The plot revolves around a married couple, Charlie and Catherine, and Catherine's cousin, Leonora, who lives with them, or at least is staying with them at the time in which the action of the play occurs. All three are Ph.Ds. Catherine has given up her university career for marriage and motherhood (one daughter, Daphne), while Leonora is single and teaching at a university (which I don't recall being named). To say, as the site I linked to above does, that "the two [female] scholars debate the choices they have made with their lives" is not exactly untrue, but is like saying that Macbeth and the witches discuss political strategy: it hardly gives the real flavor of the thing.

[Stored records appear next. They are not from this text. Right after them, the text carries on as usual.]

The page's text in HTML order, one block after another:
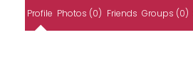
Profile Photos (0) Friends Groups (0)
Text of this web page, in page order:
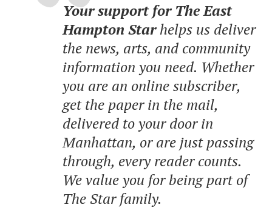
Your support for The East
Hampton Starhelps us deliver
the news, arts, and community
information you need. Whether
you are an online subscriber,
get the paper in the mail,
delivered to your door in
Manhattan, or are just passing
through, every reader counts.
We value you for being part of
The Star family.
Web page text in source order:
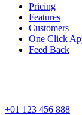
Pricing
Features
Customers
One Click
Feed Back
+01 123 456 888
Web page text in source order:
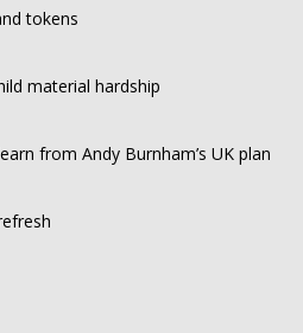
tokens
material hardship
from Andy Burnham’s UK plan
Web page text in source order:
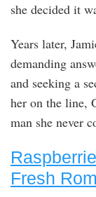
she decided it
Years later,
demanding
and seeking a
her on the line,
man she never
Fresh
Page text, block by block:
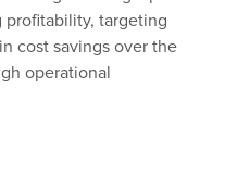
targeting
cost savings over the
operational
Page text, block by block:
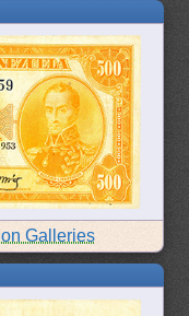
Galleries
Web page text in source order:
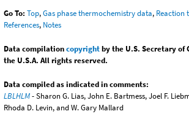
Go To: Top,Gas phase thermochemistry data, Reaction
References, Notes
Data compilationcopyrightby the U.S. Secretary of
the U.S.A. All rights reserved.
Data compiled as indicated in comments:
LBLHLM- Sharon G. Lias, John E. Bartmess, Joel F.
Rhoda D. Levin, and W. Gary Mallard
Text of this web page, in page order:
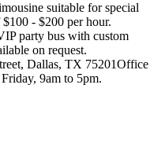
suitable for special
- $200 per hour.
party bus with custom
on request.
Dallas, TX 75201Office
9am to 5pm.
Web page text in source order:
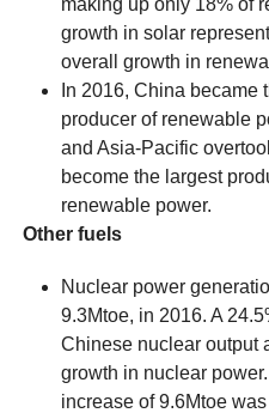
making up only 18% of
growth in solar
overall growth in
In 2016, China became
producer of renewable
and Asia-Pacific
become the largest
renewable power.
Other fuels
Nuclear power
9.3Mtoe, in 2016. A
Chinese nuclear output
growth in nuclear
increase of 9.6Mtoe
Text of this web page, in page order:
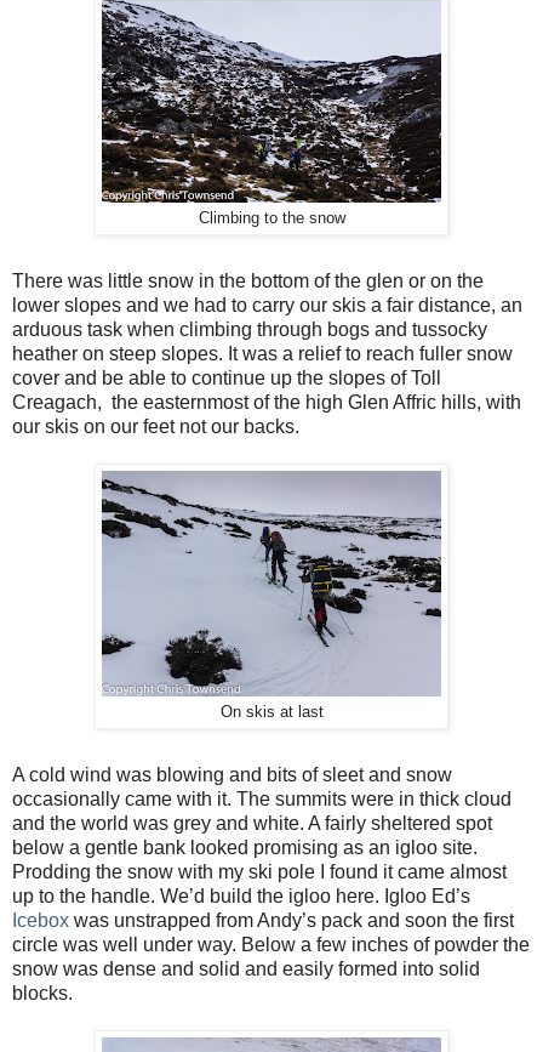
Climbing to the snow
There was little snow in the bottom of the glen or on the
lower slopes and we had to carry our skis a fair distance, an
arduous task when climbing through bogs and tussocky
heather on steep slopes. It was a relief to reach fuller snow
cover and be able to continue up the slopes of Toll
Creagach, the easternmost of the high Glen Affric hills, with
our skis on our feet not our backs.
On skis at last
A cold wind was blowing and bits of sleet and snow
occasionally came with it. The summits were in thick cloud
and the world was grey and white. A fairly sheltered spot
below a gentle bank looked promising as an igloo site.
Prodding the snow with my ski pole I found it came almost
up to the handle. We’d build the igloo here. Igloo Ed’s
Icebox was unstrapped from Andy’s pack and soon the first
circle was well under way. Below a few inches of powder the
snow was dense and solid and easily formed into solid
blocks.
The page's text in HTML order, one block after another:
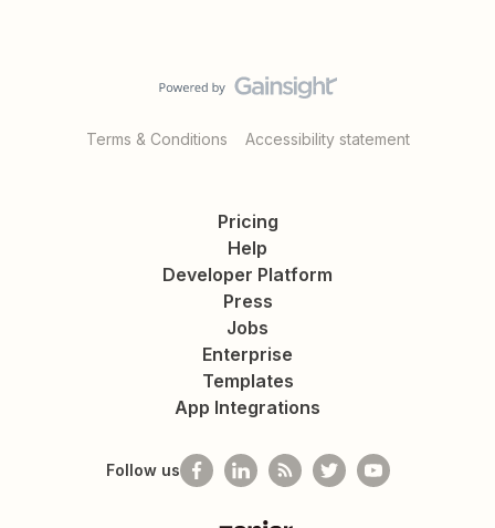
Terms & Conditions Accessibility statement
Pricing
Help
Developer Platform
Press
Jobs
Enterprise
Templates
App Integrations
Follow us
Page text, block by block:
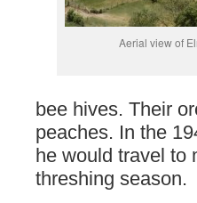
Aerial view of
bee hives. Their
peaches. In the
he would travel to
threshing season.

Catherine and Leonora are in fact envious of each other--Catherine of Leonora's career, and Leonora of Catherine's family--and it comes out in ways which I'll forebear describing because doing so would spoil some of the fun. Charlie, an economist by profession, and obsessed with the way the women in his life are constantly putting him "out of pocket," is determinedly unimaginative and might remain oblivious to the female tensions swirling around him, if he weren't forced to pay attention by developments which make that impossible.
There is a housekeeper, Mrs. S., who is the voice sometimes of down-to-earth dullness, sometimes of common sense, and sometimes of actual philosophy; there is more than a hint that she's the only one who knows what's really going on ("S" for "Spark"?). There are two more Charlies: Young Charlie, who is Daphne's boyfriend, and Charlie Brown, usually referred to as Charlie B., who is introduced in this way:
CATHERINE: I'll tell you where I made the mistake. Marriage--yes. But I shouldn't have married into the academic world. Can you imagine what it has felt like, as a scholar, to be the mere chattel of another scholar for all these years?

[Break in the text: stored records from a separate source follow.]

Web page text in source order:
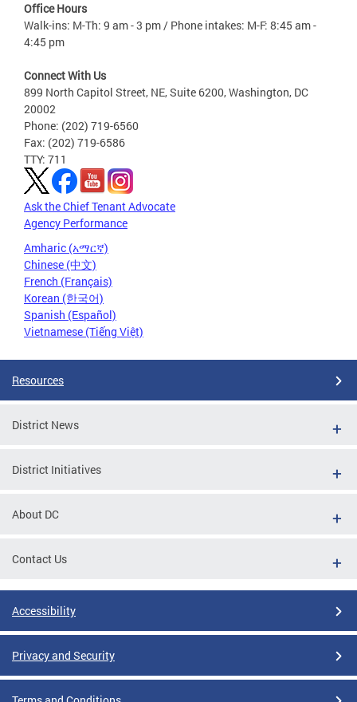
Office Hours
Walk-ins: M-Th: 9 am - 3 pm / Phone intakes: M-F: 8:45 am -
4:45 pm
Connect With Us
899 North Capitol Street, NE, Suite 6200, Washington, DC
20002
Phone: (202) 719-6560
Fax: (202) 719-6586
TTY: 711
Ask the Chief Tenant Advocate
Agency Performance
Amharic (አማርኛ)
Chinese (中文)
French (Français)
Korean (한국어)
Spanish (Español)
Vietnamese (Tiếng Việt)
Resources
District News
District Initiatives
About DC
Contact Us
Accessibility
Privacy and Security
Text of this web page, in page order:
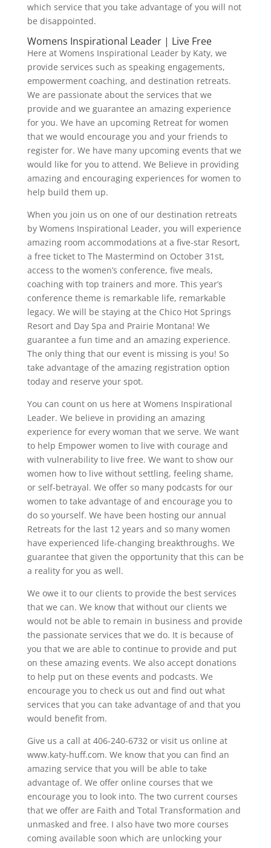
which service that you take advantage of you will not
be disappointed.
Womens Inspirational Leader | Live Free
Here at Womens Inspirational Leader by Katy, we
provide services such as speaking engagements,
empowerment coaching, and destination retreats.
We are passionate about the services that we
provide and we guarantee an amazing experience
for you. We have an upcoming Retreat for women
that we would encourage you and your friends to
register for. We have many upcoming events that we
would like for you to attend. We Believe in providing
amazing and encouraging experiences for women to
help build them up.
When you join us on one of our destination retreats
by Womens Inspirational Leader, you will experience
amazing room accommodations at a five-star Resort,
a free ticket to The Mastermind on October 31st,
access to the women’s conference, five meals,
coaching with top trainers and more. This year’s
conference theme is remarkable life, remarkable
legacy. We will be staying at the Chico Hot Springs
Resort and Day Spa and Prairie Montana! We
guarantee a fun time and an amazing experience.
The only thing that our event is missing is you! So
take advantage of the amazing registration option
today and reserve your spot.
You can count on us here at Womens Inspirational
Leader. We believe in providing an amazing
experience for every woman that we serve. We want
to help Empower women to live with courage and
with vulnerability to live free. We want to show our
women how to live without settling, feeling shame,
or self-betrayal. We offer so many podcasts for our
women to take advantage of and encourage you to
do so yourself. We have been hosting our annual
Retreats for the last 12 years and so many women
have experienced life-changing breakthroughs. We
guarantee that given the opportunity that this can be
a reality for you as well.
We owe it to our clients to provide the best services
that we can. We know that without our clients we
would not be able to remain in business and provide
the passionate services that we do. It is because of
you that we are able to continue to provide and put
on these amazing events. We also accept donations
to help put on these events and podcasts. We
encourage you to check us out and find out what
services that you can take advantage of and that you
would benefit from.
Give us a call at 406-240-6732 or visit us online at
www.katy-huff.com. We know that you can find an
amazing service that you will be able to take
advantage of. We offer online courses that we
encourage you to look into. The two current courses
that we offer are Faith and Total Transformation and
unmasked and free. I also have two more courses
coming available soon which are unlocking your
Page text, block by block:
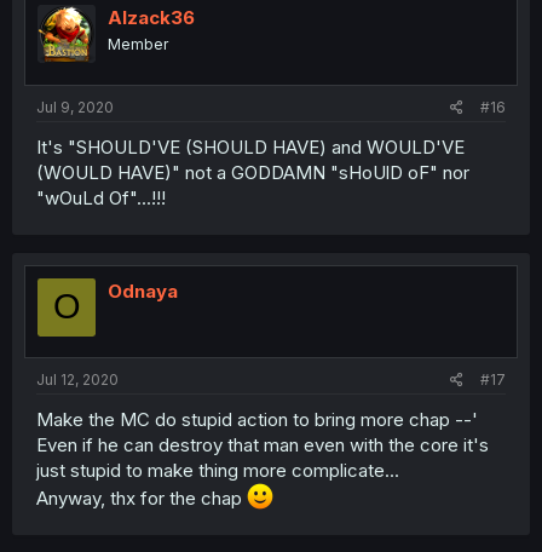
Alzack36
Member
Jul 9, 2020 #16
It's "SHOULD'VE (SHOULD HAVE) and WOULD'VE
(WOULD HAVE)" not a GODDAMN "sHoUlD oF" nor
"wOuLd Of"...!!!
O Odnaya
Jul 12, 2020 #17
Make the MC do stupid action to bring more chap --'
Even if he can destroy that man even with the core it's
just stupid to make thing more complicate...
Anyway, thx for the chap
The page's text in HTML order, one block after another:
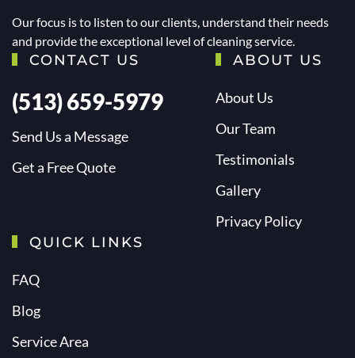
Our focus is to listen to our clients, understand their needs
and provide the exceptional level of cleaning service.
CONTACT US
(513) 659-5979
Send Us a Message
Get a Free Quote
ABOUT US
About Us
Our Team
Testimonials
Gallery
Privacy Policy
QUICK LINKS
FAQ
Blog
Service Area

LEONORA: You exaggerate. Charlie doesn't treat you like a chattel. You've had a very pleasant life.
CATHERINE: I shouldn't have married Charlie. In some ways it was unfair to Charlie. I should have married a stockbroker. I should have married a bank manager, or a butcher or a baker. I had to have my sex, and my child, but I should have married someone who wouldn't eat up my brain, my mind. I should have married an electrician, a plumber. I should have married a hulking great LORRY DRIVER.
Enter DAPHNE followed by CHARLIE BROWN, hulking great lorry driver.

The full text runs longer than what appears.